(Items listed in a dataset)
((

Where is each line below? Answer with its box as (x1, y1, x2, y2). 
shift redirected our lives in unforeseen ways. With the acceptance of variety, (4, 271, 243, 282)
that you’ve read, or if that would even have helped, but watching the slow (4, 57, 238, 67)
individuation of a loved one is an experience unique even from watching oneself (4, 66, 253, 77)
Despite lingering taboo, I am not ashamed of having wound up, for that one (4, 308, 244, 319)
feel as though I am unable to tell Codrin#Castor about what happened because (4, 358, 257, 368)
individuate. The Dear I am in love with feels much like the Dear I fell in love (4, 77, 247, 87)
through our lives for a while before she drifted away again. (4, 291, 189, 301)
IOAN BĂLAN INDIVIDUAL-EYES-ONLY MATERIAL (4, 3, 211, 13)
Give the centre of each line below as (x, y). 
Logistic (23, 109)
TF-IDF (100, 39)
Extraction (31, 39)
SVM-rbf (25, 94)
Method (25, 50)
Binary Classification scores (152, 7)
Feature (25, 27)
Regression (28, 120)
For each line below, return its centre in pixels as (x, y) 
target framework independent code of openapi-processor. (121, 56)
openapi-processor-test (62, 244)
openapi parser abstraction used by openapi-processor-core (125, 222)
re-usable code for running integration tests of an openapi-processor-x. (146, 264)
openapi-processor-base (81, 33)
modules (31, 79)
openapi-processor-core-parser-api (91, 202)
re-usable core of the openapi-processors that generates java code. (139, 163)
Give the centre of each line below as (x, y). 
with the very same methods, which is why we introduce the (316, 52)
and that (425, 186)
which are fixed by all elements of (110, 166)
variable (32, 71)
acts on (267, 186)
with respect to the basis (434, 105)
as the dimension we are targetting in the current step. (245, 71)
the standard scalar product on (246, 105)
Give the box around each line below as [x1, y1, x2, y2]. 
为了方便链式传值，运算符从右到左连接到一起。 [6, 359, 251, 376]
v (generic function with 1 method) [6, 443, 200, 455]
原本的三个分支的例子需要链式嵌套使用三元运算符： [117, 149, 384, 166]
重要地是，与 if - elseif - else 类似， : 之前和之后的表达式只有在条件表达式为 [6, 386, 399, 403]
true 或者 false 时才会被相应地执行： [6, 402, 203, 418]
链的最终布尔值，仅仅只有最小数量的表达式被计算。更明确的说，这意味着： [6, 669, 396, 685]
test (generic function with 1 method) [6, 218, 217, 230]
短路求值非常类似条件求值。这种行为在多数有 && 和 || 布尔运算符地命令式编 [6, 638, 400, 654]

))

--- Assigned task ---
All lines above from the line with "原本的三个分支的例子需要链式嵌套使用三元运算符： [117, 149, 384, 166]" through the line with "test (generic function", both included, are to be set down exactly, with nothing else.

--- Answer to this problem ---
原本的三个分支的例子需要链式嵌套使用三元运算符： [117, 149, 384, 166]
重要地是，与 if - elseif - else 类似， : 之前和之后的表达式只有在条件表达式为 [6, 386, 399, 403]
true 或者 false 时才会被相应地执行： [6, 402, 203, 418]
链的最终布尔值，仅仅只有最小数量的表达式被计算。更明确的说，这意味着： [6, 669, 396, 685]
test (generic function with 1 method) [6, 218, 217, 230]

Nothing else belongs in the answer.